Streaming Algorithms for High-Dimensional Robust Statistics
This work addresses the memory bottleneck for robust statistics in streaming settings, which is incremental but important for applications requiring real-time data processing.
The paper tackles the problem of high-dimensional robust statistics in the streaming model, where previous algorithms required storing entire datasets with quadratic memory. It presents the first efficient streaming algorithms with near-optimal memory, achieving nearly-linear space complexity for robust mean estimation and extending to tasks like robust covariance estimation and regression.

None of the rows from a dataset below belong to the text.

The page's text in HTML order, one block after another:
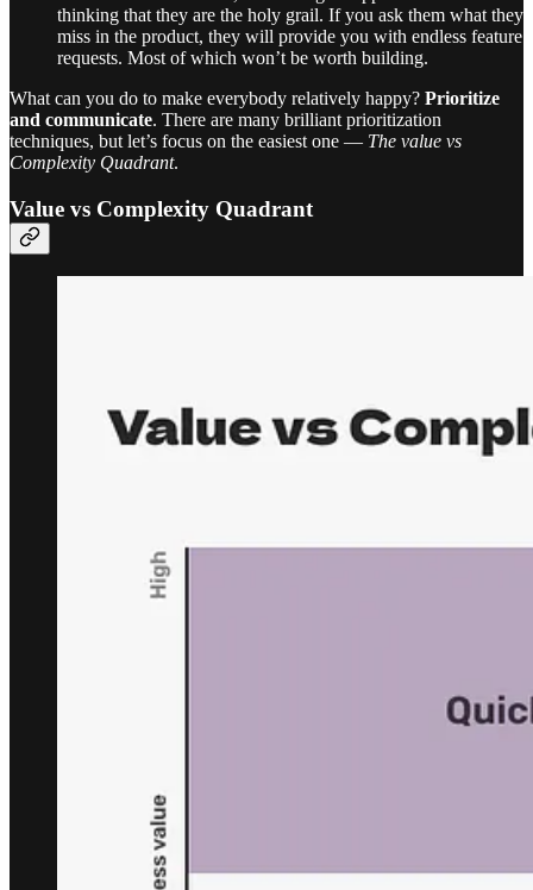
thinking that they are the holy grail. If you ask them what they
miss in the product, they will provide you with endless feature
requests. Most of which won’t be worth building.
What can you do to make everybody relatively happy? Prioritize
and communicate. There are many brilliant prioritization
techniques, but let’s focus on the easiest one — The value vs
Complexity Quadrant.
Value vs Complexity Quadrant
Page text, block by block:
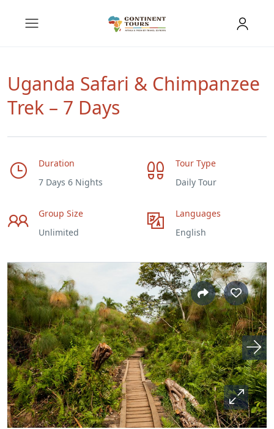
Uganda Safari & Chimpanzee
Trek – 7 Days
Duration
7 Days 6 Nights
Tour Type
Daily Tour
Group Size
Unlimited
Languages
English
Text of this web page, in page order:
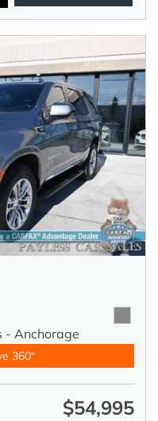
- Anchorage
360°
$54,995
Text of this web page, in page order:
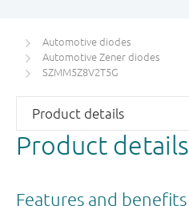
Automotive diodes
Automotive Zener diodes
SZMM5Z8V2T5G
Product details
Features and benefits
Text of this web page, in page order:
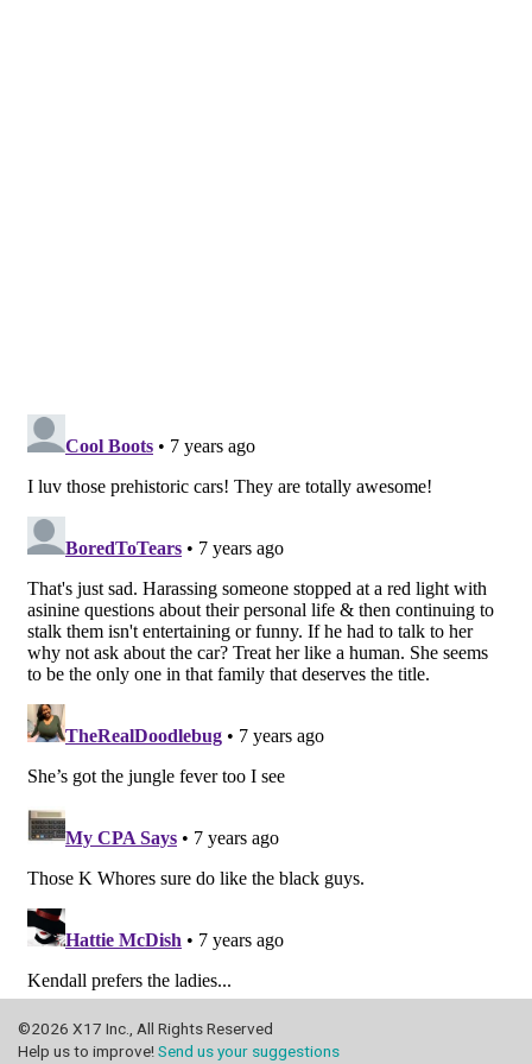
©2026 X17 Inc., All Rights Reserved
Help us to improve! Send us your suggestions
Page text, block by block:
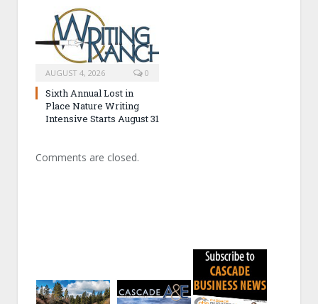
AUGUST 4, 2026 0
Sixth Annual Lost in
Place Nature Writing
Intensive Starts August 31
Comments are closed.
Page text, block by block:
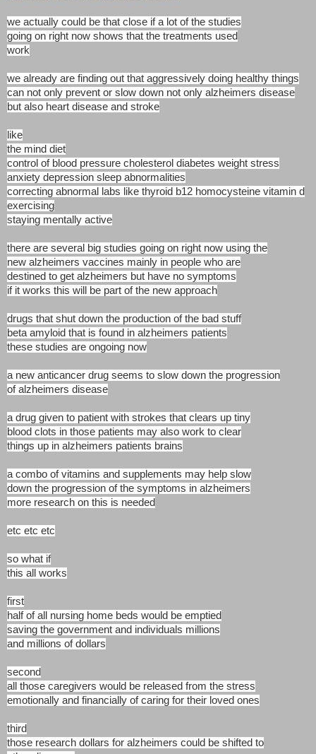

We study high-dimensional robust statistics tasks in the streaming model. A recent line of work obtained computationally efficient algorithms for a range of high-dimensional robust estimation tasks. Unfortunately, all previous algorithms require storing the entire dataset, incurring memory at least quadratic in the dimension. In this work, we develop the first efficient streaming algorithms for high-dimensional robust statistics with near-optimal memory requirements (up to logarithmic factors). Our main result is for the task of high-dimensional robust mean estimation in (a strengthening of) Huber's contamination model. We give an efficient single-pass streaming algorithm for this task with near-optimal error guarantees and space complexity nearly-linear in the dimension. As a corollary, we obtain streaming algorithms with near-optimal space complexity for several more complex tasks, including robust covariance estimation, robust regression, and more generally robust stochastic optimization.